Get out that trowel, city dwellers. You don’t need acres of land to farm your own food. That’s great news for aspiring urban gardeners. Kitchen gardens, often small and just a few steps from the cutting board, are sprouting up everywhere. And for good reason. Farm-to-fork enthusiasts can grow and access fresh, nutritious produce from any size strip, pot, planter, or trough. So, add basil to your Caprese, spiralize zucchini for zoodles or grill up peppers for your fajitas — all grown with care in your very own small space.
Get the Supplies
Let’s discuss everyone’s first question: How much does it cost to start and maintain an urban garden? Fortunately, entry into the urban gardening landscape is relatively affordable and, on the flip side, can save you a little money by replacing produce bought from the store.
Purchasing urban gardening supplies requires small out-of-pocket expenses. A hose (or watering can), trowel, garden soil, seeds or starts, fertilizer and compost are easy-to-find commodities. If growing tomatoes, cucumbers, or peas, add a trellis to the shopping list.
Apartment dwellers need not feel left out of the urban gardening scene. No matter the square footage, a sunny balcony can be transformed into an herb garden or a small veggie nursery (avoid larger scale produce like melons and pumpkins that need more room to grow). Mix and match varying pot styles and sizes and, for extra style points, tuck in some flowering plants — geraniums, petunias, lobelia, or alyssum — to add a pop of color.
Mini Backyard Gardens
Even pint-sized backyards can get into the kitchen-garden game. In yards filled with sunshine, urban gardeners utilize two methods: in-ground gardens and raised garden beds. Tuck starts or seeds into just about any earthy pocket, as long as it has access to a regular water supply and the soil gets boosted with fertilizer, like mulch or compost.
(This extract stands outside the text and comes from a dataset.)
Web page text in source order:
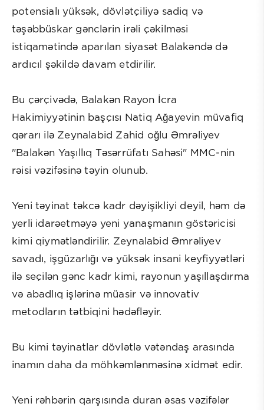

Gardeners can also construct small, raised beds or planters from scratch or from a prefabricated kit. Compared to in-ground gardens, raised gardens provide more control over soil quality, a better ergonomic workspace and easier protection against pests. Preference and space dictate what works best for you. Either way, best-laid plans begin in the early spring to ensure harvest time before the frost hits.
Indoor Veggies & Plants
No patio or petite plot? Fortunately, even city dwellers with a sunny (south-facing ones hit the jackpot) window can grow small vegetables including cherry tomatoes, radishes and scallions or herbs including rosemary, basil, and sage. Just a small amount of freshly snipped herbs or a handful of plucked-off-the-vine tomatoes is enough to transform a meal. DIY your own indoor garden or get an assist by purchasing an indoor garden kit or hydroponic tower.
Citrus trees — think Meyer lemons, Key limes, clementines, and kumquats — can also thrive indoors (near a bright window) during cold months but prefer to be transferred outside during the warm months. The tree may not bear loads of fruit, but it will boost the ambiance of a room with its dark green foliage and citrusy perfume.